### Work to be completed
For the entries that follow, restate word for word the line containing "Where would you", the line containing "Soil Texture – [19, 1, 62, 11]", and every line that lies between them.

### Data entries
============================================================
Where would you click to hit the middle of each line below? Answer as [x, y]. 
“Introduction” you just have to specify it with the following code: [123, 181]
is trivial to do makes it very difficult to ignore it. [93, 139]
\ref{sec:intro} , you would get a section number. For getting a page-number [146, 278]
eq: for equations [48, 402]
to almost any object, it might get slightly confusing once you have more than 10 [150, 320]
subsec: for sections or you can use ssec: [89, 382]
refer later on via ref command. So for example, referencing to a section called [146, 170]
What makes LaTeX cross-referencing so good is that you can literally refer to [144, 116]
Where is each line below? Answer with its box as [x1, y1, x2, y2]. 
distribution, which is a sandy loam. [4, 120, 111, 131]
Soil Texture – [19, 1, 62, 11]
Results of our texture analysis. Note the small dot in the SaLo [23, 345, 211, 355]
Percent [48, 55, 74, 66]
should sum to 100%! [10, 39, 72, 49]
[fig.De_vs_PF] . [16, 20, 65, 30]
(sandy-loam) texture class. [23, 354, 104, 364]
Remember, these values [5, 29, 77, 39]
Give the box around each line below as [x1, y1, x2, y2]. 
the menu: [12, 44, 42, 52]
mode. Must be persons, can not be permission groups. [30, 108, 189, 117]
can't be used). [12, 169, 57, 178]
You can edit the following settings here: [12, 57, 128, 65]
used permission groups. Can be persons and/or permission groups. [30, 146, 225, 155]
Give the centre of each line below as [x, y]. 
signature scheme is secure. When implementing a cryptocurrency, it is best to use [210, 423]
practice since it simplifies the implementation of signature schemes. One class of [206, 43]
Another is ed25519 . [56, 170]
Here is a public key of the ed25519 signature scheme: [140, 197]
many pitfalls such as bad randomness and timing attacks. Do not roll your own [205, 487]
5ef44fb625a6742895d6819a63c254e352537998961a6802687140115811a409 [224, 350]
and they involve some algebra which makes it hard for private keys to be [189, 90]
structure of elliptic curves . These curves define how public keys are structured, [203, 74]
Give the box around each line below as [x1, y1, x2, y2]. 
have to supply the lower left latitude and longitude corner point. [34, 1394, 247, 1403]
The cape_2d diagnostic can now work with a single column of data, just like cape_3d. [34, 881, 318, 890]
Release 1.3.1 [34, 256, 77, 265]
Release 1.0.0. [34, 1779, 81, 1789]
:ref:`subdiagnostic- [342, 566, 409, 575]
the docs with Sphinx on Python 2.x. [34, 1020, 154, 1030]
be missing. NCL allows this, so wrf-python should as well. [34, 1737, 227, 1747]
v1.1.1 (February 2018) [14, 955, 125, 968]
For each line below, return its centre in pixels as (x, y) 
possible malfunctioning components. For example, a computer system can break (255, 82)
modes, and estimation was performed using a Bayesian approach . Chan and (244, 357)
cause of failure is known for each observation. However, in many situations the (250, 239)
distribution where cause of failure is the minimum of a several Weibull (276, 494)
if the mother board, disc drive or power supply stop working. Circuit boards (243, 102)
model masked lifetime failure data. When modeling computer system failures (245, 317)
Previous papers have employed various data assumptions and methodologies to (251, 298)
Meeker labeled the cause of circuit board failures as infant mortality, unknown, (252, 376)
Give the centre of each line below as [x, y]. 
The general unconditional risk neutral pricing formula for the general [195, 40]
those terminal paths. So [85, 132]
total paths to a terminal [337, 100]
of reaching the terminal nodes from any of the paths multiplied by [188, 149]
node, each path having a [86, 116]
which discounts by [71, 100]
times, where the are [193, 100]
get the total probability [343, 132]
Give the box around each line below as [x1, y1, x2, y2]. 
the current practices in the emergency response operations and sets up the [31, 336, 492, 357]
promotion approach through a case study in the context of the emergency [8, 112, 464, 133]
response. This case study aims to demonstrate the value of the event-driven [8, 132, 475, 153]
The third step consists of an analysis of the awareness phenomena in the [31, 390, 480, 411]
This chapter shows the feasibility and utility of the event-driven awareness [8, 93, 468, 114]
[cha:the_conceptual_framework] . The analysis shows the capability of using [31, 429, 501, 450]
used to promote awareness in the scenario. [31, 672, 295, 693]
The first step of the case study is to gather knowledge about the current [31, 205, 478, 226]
============================================================
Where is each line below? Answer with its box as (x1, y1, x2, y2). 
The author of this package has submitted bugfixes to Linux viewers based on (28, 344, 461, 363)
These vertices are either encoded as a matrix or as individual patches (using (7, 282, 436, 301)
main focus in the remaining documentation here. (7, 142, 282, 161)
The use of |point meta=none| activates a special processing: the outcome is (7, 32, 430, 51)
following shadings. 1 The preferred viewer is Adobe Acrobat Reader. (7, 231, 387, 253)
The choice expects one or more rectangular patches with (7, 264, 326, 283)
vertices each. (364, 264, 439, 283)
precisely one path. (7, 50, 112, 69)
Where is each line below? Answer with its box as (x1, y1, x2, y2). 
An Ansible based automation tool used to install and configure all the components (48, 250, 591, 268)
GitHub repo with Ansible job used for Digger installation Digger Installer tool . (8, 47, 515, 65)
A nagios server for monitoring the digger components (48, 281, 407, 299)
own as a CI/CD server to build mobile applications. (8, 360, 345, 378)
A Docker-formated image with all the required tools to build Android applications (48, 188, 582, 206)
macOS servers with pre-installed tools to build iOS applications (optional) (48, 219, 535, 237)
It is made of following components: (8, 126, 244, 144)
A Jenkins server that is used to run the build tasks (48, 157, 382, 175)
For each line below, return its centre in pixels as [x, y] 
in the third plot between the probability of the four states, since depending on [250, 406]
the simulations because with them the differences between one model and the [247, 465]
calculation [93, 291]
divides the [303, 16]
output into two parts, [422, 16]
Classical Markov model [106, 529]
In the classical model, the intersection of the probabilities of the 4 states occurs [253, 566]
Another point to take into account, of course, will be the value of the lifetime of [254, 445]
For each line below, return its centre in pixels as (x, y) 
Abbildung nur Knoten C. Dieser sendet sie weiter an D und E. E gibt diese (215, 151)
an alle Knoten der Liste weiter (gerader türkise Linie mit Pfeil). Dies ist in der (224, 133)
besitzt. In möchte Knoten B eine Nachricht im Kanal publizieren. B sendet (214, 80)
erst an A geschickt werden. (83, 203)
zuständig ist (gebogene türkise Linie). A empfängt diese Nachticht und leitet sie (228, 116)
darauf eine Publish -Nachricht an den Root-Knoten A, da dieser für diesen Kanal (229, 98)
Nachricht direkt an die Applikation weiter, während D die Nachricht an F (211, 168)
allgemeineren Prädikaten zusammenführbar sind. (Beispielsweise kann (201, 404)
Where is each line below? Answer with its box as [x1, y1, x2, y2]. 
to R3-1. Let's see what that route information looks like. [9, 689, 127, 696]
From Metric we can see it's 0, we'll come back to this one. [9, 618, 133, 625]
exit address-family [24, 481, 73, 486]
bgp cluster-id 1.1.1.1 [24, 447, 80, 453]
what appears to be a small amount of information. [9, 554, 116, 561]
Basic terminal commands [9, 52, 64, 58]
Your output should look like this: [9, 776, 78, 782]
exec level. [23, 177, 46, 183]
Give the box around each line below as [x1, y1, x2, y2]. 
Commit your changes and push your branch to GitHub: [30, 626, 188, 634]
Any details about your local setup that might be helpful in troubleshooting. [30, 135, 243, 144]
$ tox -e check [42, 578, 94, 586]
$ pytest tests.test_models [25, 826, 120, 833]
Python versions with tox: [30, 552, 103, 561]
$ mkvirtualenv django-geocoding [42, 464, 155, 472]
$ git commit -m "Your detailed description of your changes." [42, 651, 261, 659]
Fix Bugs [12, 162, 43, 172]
============================================================
### Solution for this problem
Where would you click to hit the middle of each line below? Answer as [x, y]. 
“Introduction” you just have to specify it with the following code: [123, 181]
is trivial to do makes it very difficult to ignore it. [93, 139]
\ref{sec:intro} , you would get a section number. For getting a page-number [146, 278]
eq: for equations [48, 402]
to almost any object, it might get slightly confusing once you have more than 10 [150, 320]
subsec: for sections or you can use ssec: [89, 382]
refer later on via ref command. So for example, referencing to a section called [146, 170]
What makes LaTeX cross-referencing so good is that you can literally refer to [144, 116]
Where is each line below? Answer with its box as [x1, y1, x2, y2]. 
distribution, which is a sandy loam. [4, 120, 111, 131]
Soil Texture – [19, 1, 62, 11]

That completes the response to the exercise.